This is the problem that I've tried to solve. Let me know if I was right. It was written originally in italian, but I don't know how translate some mathematical words in english, so sorry in advice.
Given $S = \{1, 2, 3\}$, and the following function $f:X\in\mathbb{P}(S)\longmapsto X\backslash\{2\} \in \mathbb{P}(S)$
- Talk about injectivity and surjectivity
- Given the equivalence relation $\mathcal{R}_f$ induced by $f$ defined as following: $X \mathcal{R}_f Y \Longleftrightarrow f(X)=f(Y)$ describe every equivalence class in $\mathcal{R}_f$.
- Define in $\mathbb{P}(S)\backslash\{\varnothing\}$ the following order relation $ X \quad \Sigma \quad Y \Leftrightarrow X =Y \quad \text{or}\quad \max(X)<\max(Y).$ Determine in $\{\mathbb{P}(S)\backslash\{\varnothing\}, \Sigma\}$ min, max, maximal and minimal element.
- Is $\{\mathbb{P}(S)\backslash\{\varnothing\}, \Sigma\}$ a totally ordered set?
This is my solution:
- Not injective. $ \{1,3\}\neq\{1,2,3\}\quad \text{but} \quad f(\{1,3\})=f(\{1,2,3\}) $ Not surjective. (e.g. $ \{1,2\}\in B$ have not corresponding element in $A$ )

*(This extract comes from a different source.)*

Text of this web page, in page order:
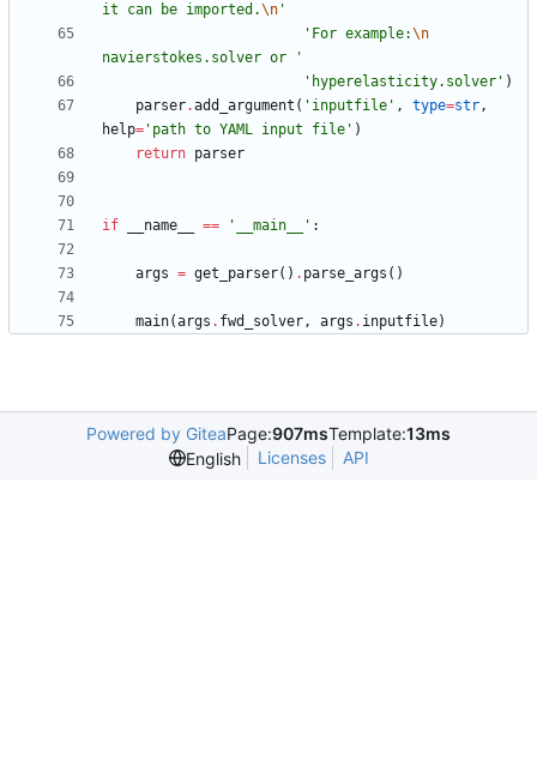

- Four equivalence classes: $[\{1\}]_{\mathcal{R}_f}=\{\{1\},\{1,2\}\}$ $[\{3\}]_{\mathcal{R}_f}=\{\{3\},\{2,3\}\}$ $[\{\varnothing\}]_{\mathcal{R}_f}=\{\{2\},\{\varnothing\}\}$ $[\{1,3\}]_{\mathcal{R}_f}=\{\{1,3\},\{1,2,3\}\}$
Am I right? How can I start to resolve 3rd and 4th point?